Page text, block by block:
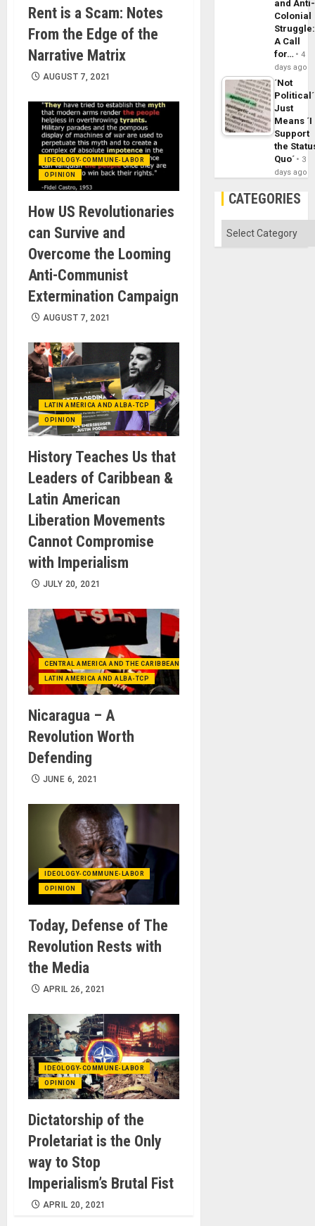
Rent is a Scam: Notes
From the Edge of the
Narrative Matrix
AUGUST 7, 2021
IDEOLOGY-COMMUNE-LABOR
OPINION
How US Revolutionaries
can Survive and
Overcome the Looming
Anti-Communist
Extermination Campaign
AUGUST 7, 2021
LATIN AMERICA AND ALBA-TCP
OPINION
History Teaches Us that
Leaders of Caribbean &
Latin American
Liberation Movements
Cannot Compromise
with Imperialism
JULY 20, 2021
CENTRAL AMERICA AND THE CARIBBEAN (+MEXICO)
LATIN AMERICA AND ALBA-TCP
Nicaragua – A
Revolution Worth
Defending
JUNE 6, 2021
IDEOLOGY-COMMUNE-LABOR
OPINION
Today, Defense of The
Revolution Rests with
the Media
APRIL 26, 2021
IDEOLOGY-COMMUNE-LABOR
OPINION
Dictatorship of the
Proletariat is the Only
way to Stop
Imperialism’s Brutal Fist
APRIL 20, 2021
and Anti-
Colonial
Struggle:
A Call
for…
4
days ago
´Not
Political´
Just
Means ´I
Support
the
Quo´
3
days ago
CATEGORIES
Categories
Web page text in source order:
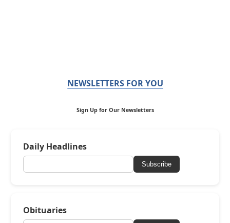
NEWSLETTERS FOR YOU
Sign Up for Our Newsletters
Daily Headlines
Subscribe
Obituaries
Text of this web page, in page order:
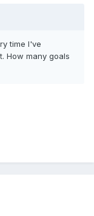
time I've
How many goals
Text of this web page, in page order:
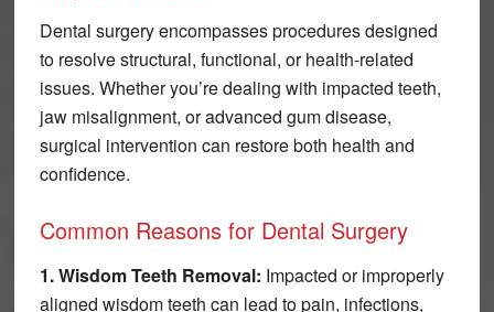
Dental surgery encompasses procedures designed
to resolve structural, functional, or health-related
issues. Whether you’re dealing with impacted teeth,
jaw misalignment, or advanced gum disease,
surgical intervention can restore both health and
confidence.
Common Reasons for Dental Surgery
1. Wisdom Teeth Removal: Impacted or improperly
aligned wisdom teeth can lead to pain, infections,

Instructions for the task → Would it be possible to reproduce the material word for word, images omitted?

Exercise response →
Page text, block by block:
Rent is a Scam: Notes
From the Edge of the
Narrative Matrix
AUGUST 7, 2021
IDEOLOGY-COMMUNE-LABOR
OPINION
How US Revolutionaries
can Survive and
Overcome the Looming
Anti-Communist
Extermination Campaign
AUGUST 7, 2021
LATIN AMERICA AND ALBA-TCP
OPINION
History Teaches Us that
Leaders of Caribbean &
Latin American
Liberation Movements
Cannot Compromise
with Imperialism
JULY 20, 2021
CENTRAL AMERICA AND THE CARIBBEAN (+MEXICO)
LATIN AMERICA AND ALBA-TCP
Nicaragua – A
Revolution Worth
Defending
JUNE 6, 2021
IDEOLOGY-COMMUNE-LABOR
OPINION
Today, Defense of The
Revolution Rests with
the Media
APRIL 26, 2021
IDEOLOGY-COMMUNE-LABOR
OPINION
Dictatorship of the
Proletariat is the Only
way to Stop
Imperialism’s Brutal Fist
APRIL 20, 2021
and Anti-
Colonial
Struggle:
A Call
for…
4
days ago
´Not
Political´
Just
Means ´I
Support
the
Quo´
3
days ago
CATEGORIES
Categories
Web page text in source order:
NEWSLETTERS FOR YOU
Sign Up for Our Newsletters
Daily Headlines
Subscribe
Obituaries
Text of this web page, in page order:
time I've
How many goals
Text of this web page, in page order:
Dental surgery encompasses procedures designed
to resolve structural, functional, or health-related
issues. Whether you’re dealing with impacted teeth,
jaw misalignment, or advanced gum disease,
surgical intervention can restore both health and
confidence.
Common Reasons for Dental Surgery
1. Wisdom Teeth Removal: Impacted or improperly
aligned wisdom teeth can lead to pain, infections,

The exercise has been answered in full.